The oldest of which was created over seven and half years ago. Many of these 
PRs haven't been commented on or interacted with in years.

I am definitely not here to cast blame. Flink is a huge project, the committers 
are volunteers and only have so much time. Also, Flink is certainly not the 
only open source project to face this issue. However, the large number of open 
PRs is a drag on the community, it makes new contributors think twice about 
opening PRs and I am sure it is demoralising for committers to see the mountain 
keep growing.

Dealing with this was a big part of why the [Community Health Initiative 
(CHI)](https://cwiki.apache.org/confluence/display/FLINK/Community+Health+Initiative+%28CHI%29+workgroup)
 working group was set up. We are [making 
progress](https://cwiki.apache.org/confluence/pages/viewpage.action?pageId=332500010)
 on reviewing and triaging the top of the PR stack. However, the bottom of the 
stack is also an issue.

Background

It seems reasonable that a PR that is the better part of a decade old and 
hasn't been commented on in years, is probably not relevant and could be 
closed. Indeed, this very point has been brought up before, first in 
[2018](https://lists.apache.org/thread/qpxkm7s0t6qy571bh14lr26jmos6plfp) 
[where](https://lists.apache.org/thread/k11krmyr5rbclw7jhcmshp828fov3w0n) it 
was commented that:

> The current situation with 350 open PRs may send a signal to contributors 
> that it may actually be too much hassle to get a change committed in Flink.
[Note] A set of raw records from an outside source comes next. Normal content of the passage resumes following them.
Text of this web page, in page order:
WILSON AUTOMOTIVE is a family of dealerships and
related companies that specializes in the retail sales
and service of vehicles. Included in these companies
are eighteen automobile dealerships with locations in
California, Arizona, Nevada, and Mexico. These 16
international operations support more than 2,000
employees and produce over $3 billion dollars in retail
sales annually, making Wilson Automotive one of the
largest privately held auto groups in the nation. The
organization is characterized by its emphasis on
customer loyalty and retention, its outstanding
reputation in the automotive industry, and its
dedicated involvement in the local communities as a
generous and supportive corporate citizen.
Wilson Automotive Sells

At that time, there was some 
[push-back](https://lists.apache.org/thread/6qlytq81zrctbv9kbk4z30vkngxvw9o1) 
to the proposal of using the stale PR bot. Mostly around auto-closing the PRs 
being perceived as harsh, given that the issue was mostly due to lack of 
committer review. The Beam community went ahead and enabled it, but the 
discussion on the Flink side seems to have then died out.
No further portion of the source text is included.